Summary of Key Literature and Guidelines
The contemporary management of diaphyseal forearm fractures and the critical importance of the radial bow are deeply rooted in foundational biomechanical research and evolving clinical guidelines.
Landmark Biomechanical Studies
The seminal work by Schemitsch and Richards (1992) remains the cornerstone of our understanding of radial bow anatomy. Their cadaveric and radiographic analysis established the normative values for the magnitude (15.3 mm) and location (60% of radial length) of the maximum radial bow. Crucially, they correlated the restoration of these specific parameters with functional outcomes, demonstrating that failure to restore the normal magnitude and location of the bow directly correlates with a proportional loss of forearm rotation.
Matthews et al. (1982) provided critical insights into the tolerance of the forearm axis to angular deformity. Their biomechanical models demonstrated that while the forearm can tolerate minor angular deformities (<10 degrees) without significant kinematic penalty, deformities exceeding 20 degrees, particularly those that narrow the interosseous space, result in severe mechanical block to pronation and supination.
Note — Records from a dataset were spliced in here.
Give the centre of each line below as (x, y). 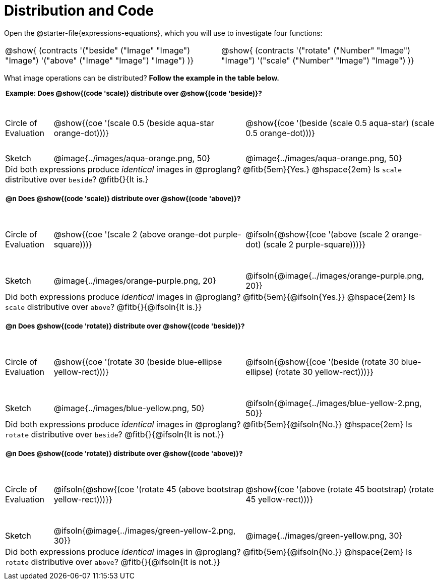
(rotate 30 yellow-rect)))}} (324, 372)
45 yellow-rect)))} (279, 500)
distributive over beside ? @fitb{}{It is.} (77, 179)
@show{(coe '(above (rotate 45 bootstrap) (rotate (340, 490)
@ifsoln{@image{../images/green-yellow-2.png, (145, 531)
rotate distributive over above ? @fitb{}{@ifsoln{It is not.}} (113, 562)
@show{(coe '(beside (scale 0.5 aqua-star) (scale (340, 123)
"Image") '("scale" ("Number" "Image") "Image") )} (318, 60)
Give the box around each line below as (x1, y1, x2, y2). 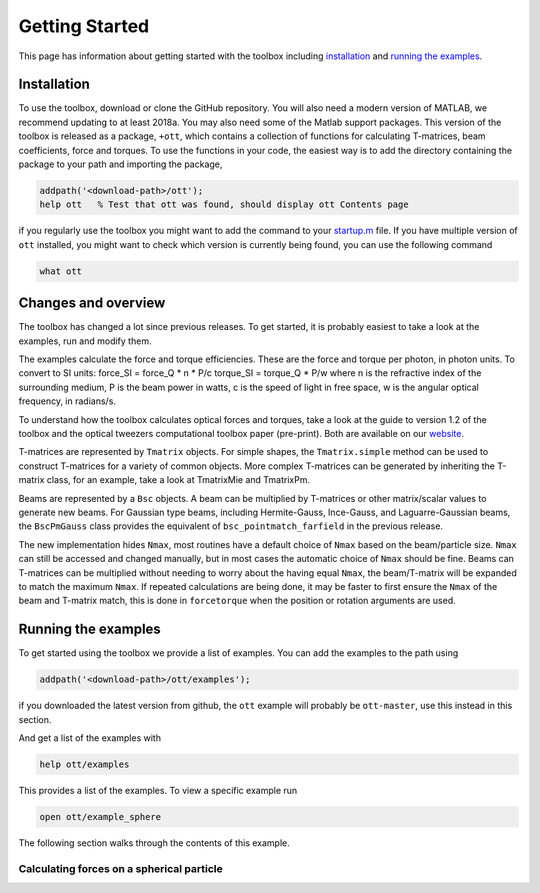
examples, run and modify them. (18, 335, 152, 347)
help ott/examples (39, 758, 130, 770)
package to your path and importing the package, (18, 158, 223, 170)
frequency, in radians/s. (18, 395, 117, 407)
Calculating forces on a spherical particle (18, 861, 224, 875)
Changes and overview (18, 295, 166, 312)
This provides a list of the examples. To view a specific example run (18, 784, 298, 796)
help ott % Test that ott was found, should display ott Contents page (39, 199, 409, 210)
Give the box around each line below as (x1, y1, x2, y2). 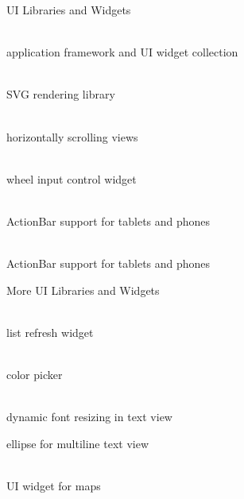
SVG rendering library (6, 86, 115, 103)
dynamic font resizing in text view (6, 408, 172, 425)
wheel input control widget (6, 170, 137, 187)
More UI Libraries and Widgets (6, 281, 160, 298)
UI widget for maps (6, 478, 101, 494)
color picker (6, 366, 63, 383)
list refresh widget (6, 323, 94, 340)
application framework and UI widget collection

This study underscores the absolute necessity of precise plate contouring.
Contemporary Clinical Guidelines
Current AO/OTA guidelines emphasize the necessity of absolute stability for simple diaphyseal fractures, advocating for the use of 3.5 mm LC-DCP or LCP constructs. The literature consistently supports the superiority of operative intervention over conservative management for displaced adult forearm fractures, citing significantly lower rates of nonunion and superior functional outcomes.
Recent advancements in the literature focus on the utility of three-dimensional templating and patient-specific instrumentation (PSI) for the correction of complex diaphyseal malunions. Studies have shown that PSI significantly improves the accuracy of radial bow restoration compared to conventional freehand osteotomy techniques, translating to superior recovery of pronation and supination in the salvage setting. Furthermore, the routine use of dual incisions (separate volar Henry and dorsal ulnar approaches) is universally recommended over single-incision approaches to minimize the devastating complication of radioulnar synostosis.